Dominguez began the 2012 season in Triple-A New Orleans, and hit .234 in 78 games.

===Houston Astros===
On July 4, 2012, Dominguez and Rob Rasmussen were traded to the Houston Astros in exchange for Carlos Lee. He played the next day against the Pittsburgh Pirates and went 0–2. On July 9, Dominguez was sent to the Triple-A Oklahoma City RedHawks, after playing 4 games with the Astros. He hit two home runs in a game against the Texas Rangers. He made the Astros' major league roster in 2013 and 2014, but was sent down to the minors before the start of the 2015 season, losing his starting spot to Luis Valbuena, who was acquired by the Astros in January. In 2013, he hit for a .241 batting average, along with 21 home runs, and 77 runs batted in. The next season, he slumped to a .215 average, 16 home runs, and 57 RBIs. He was designated for assignment on June 8, 2015.

===Milwaukee Brewers===
Dominguez was claimed off waivers by the Milwaukee Brewers on June 16, 2015, and was assigned to Triple-A Colorado Springs Sky Sox. In 72 games played for the Sky Sox in 2015, he hit .281 with 6 home runs and 30 RBI, and won an MiLB Gold Glove.

===Toronto Blue Jays===
On September 6, 2015, Dominguez was claimed by the Toronto Blue Jays, and optioned to the Triple-A Buffalo Bisons. Dominguez attended 2016 Major League spring training, and was optioned to the Bisons on March 18, 2016. He was recalled by the Blue Jays on April 26, and started at third base against the Chicago White Sox that night. Following a 3–1 victory over the Texas Rangers on May 3, Dominguez was optioned back to Triple-A Buffalo.

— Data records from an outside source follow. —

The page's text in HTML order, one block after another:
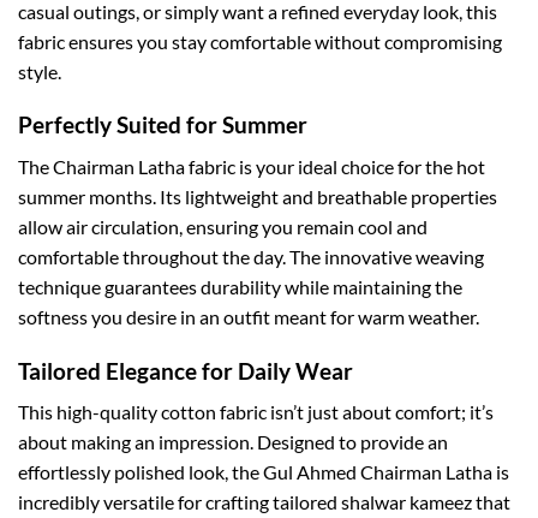
casual outings, or simply want a refined everyday look, this
fabric ensures you stay comfortable without compromising
style.
Perfectly Suited for Summer
The Chairman Latha fabric is your ideal choice for the hot
summer months. Its lightweight and breathable properties
allow air circulation, ensuring you remain cool and
comfortable throughout the day. The innovative weaving
technique guarantees durability while maintaining the
softness you desire in an outfit meant for warm weather.
Tailored Elegance for Daily Wear
This high-quality cotton fabric isn’t just about comfort; it’s
about making an impression. Designed to provide an
effortlessly polished look, the Gul Ahmed Chairman Latha is
incredibly versatile for crafting tailored shalwar kameez that
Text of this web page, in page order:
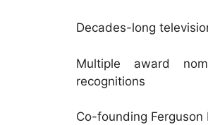
Decades-long
Multiple award
recognitions
Co-founding Ferguson
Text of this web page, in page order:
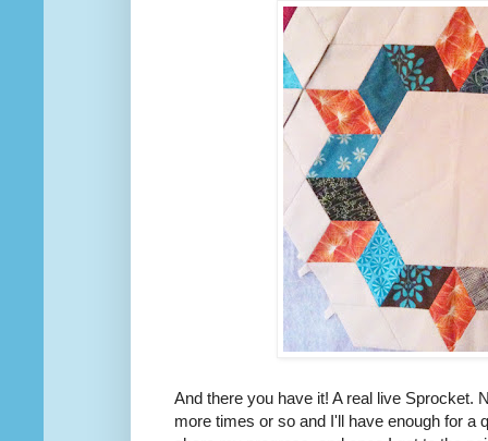
And there you have it! A real live Sprocket.
more times or so and I'll have enough for a
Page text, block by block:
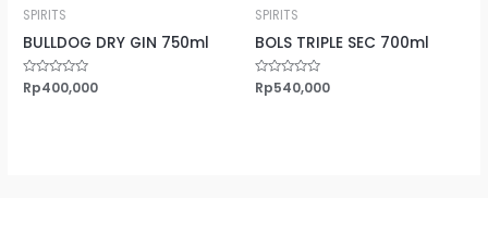
SPIRITS
BULLDOG DRY GIN 750ml
Rated
0
Rp400,000
SPIRITS
BOLS TRIPLE SEC 700ml
Rated
0
Rp540,000
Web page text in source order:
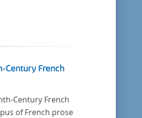
Century French
Century French
of French prose
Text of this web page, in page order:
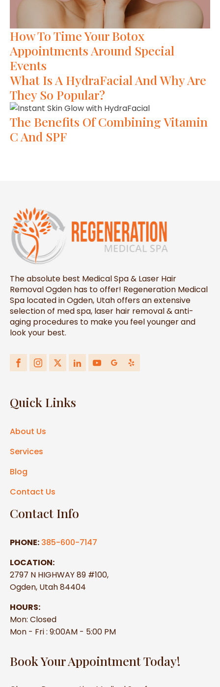
How To Time Your Botox
Appointments Around Special
Events
What Is A HydraFacial And Why Are
They So Popular?
The Benefits Of Combining Vitamin
C And SPF
The absolute best Medical Spa & Laser Hair
Removal Ogden has to offer! Regeneration Medical
Spa located in Ogden, Utah offers an extensive
selection of med spa, laser hair removal & anti-
aging procedures to make you feel younger and
look your best.
Quick Links
About Us
Services
Blog
Contact Us
Contact Info
PHONE: 385-600-7147
LOCATION:
2797 N HIGHWAY 89 #100,
Ogden, Utah 84404
HOURS:
Mon: Closed
Mon - Fri : 9:00AM - 5:00 PM
Book Your Appointment Today!
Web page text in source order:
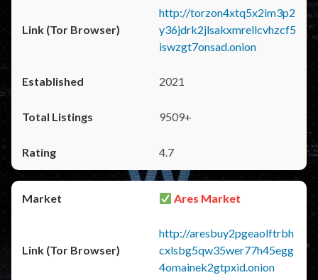
http://torzon4xtq5x2im3p2
y36jdrk2jlsakxmrellcvhzcf5
iswzgt7onsad.onion
2021
9509+
4.7
Ares Market
http://aresbuy2pgeaolftrbh
cxlsbg5qw35wer77h45egg
4omainek2gtpxid.onion
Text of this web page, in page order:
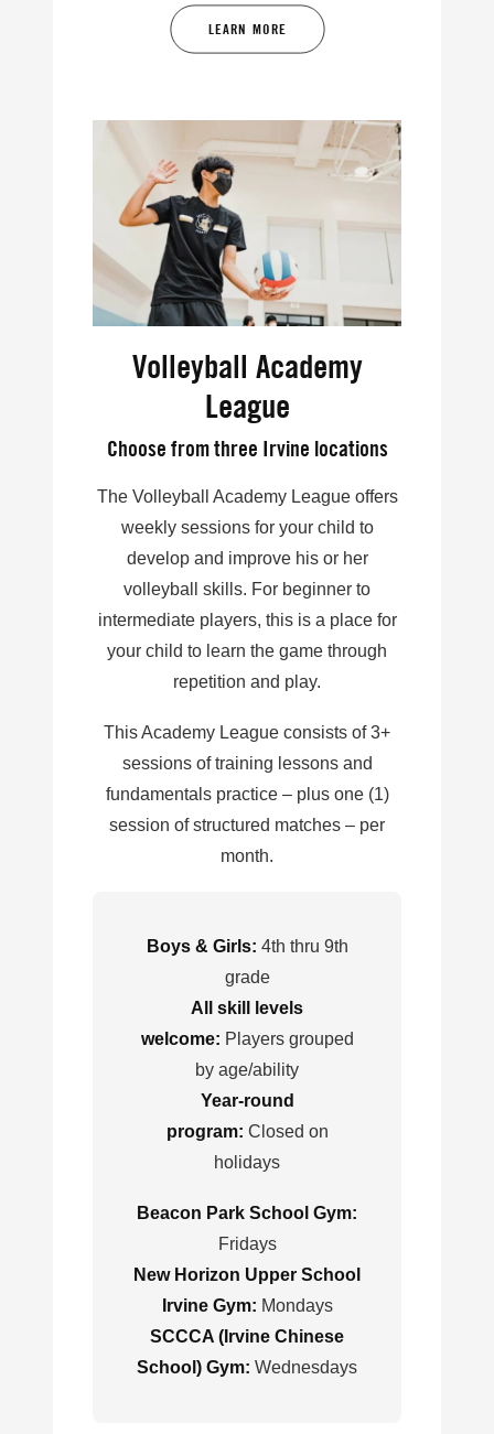
LEARN MORE
Volleyball Academy
League
Choose from three Irvine locations
The Volleyball Academy League offers
weekly sessions for your child to
develop and improve his or her
volleyball skills. For beginner to
intermediate players, this is a place for
your child to learn the game through
repetition and play.
This Academy League consists of 3+
sessions of training lessons and
fundamentals practice – plus one (1)
session of structured matches – per
month.
Boys & Girls: 4th thru 9th
grade
All skill levels
welcome: Players grouped
by age/ability
Year-round
program: Closed on
holidays
Beacon Park School Gym:
Fridays
New Horizon Upper School
Irvine Gym: Mondays
SCCCA (Irvine Chinese
School) Gym: Wednesdays
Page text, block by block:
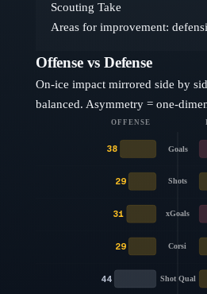
Scouting Take
Areas for improvement:
Offense vs Defense
On-ice impact mirrored side by
balanced. Asymmetry = one-
OFFENSE
Goals
38
Shots
29
xGoals
31
Corsi
29
Shot Qual
44

On June 5, he was recalled by the Blue Jays. Dominguez was placed on optional waivers on June 7. On September 2, Dominguez was designated for assignment to clear roster space for Matt Dermody. Dominguez appeared in five games for the Blue Jays in 2016, going hitless in 11 at–bats. He elected free agency following the season on November 7.

===Boston Red Sox===
On December 13, 2016, Dominguez signed a minor league contract with the Boston Red Sox that included an invitation to spring training. He spent the 2017 season with the Triple–A Pawtucket Red Sox, playing in 116 games and batting .264/.295/.425 with 16 home runs and 67 RBI. He elected free agency following the season on November 6, 2017.

===Chiba Lotte Marines===
On December 23, 2017, Dominguez signed with the Chiba Lotte Marines of Nippon Professional Baseball (NPB). He made 37 appearances for the Marines in 2018, batting .191/.269/.488 with seven home runs and 16 RBI. Dominguez became a free agent after the season.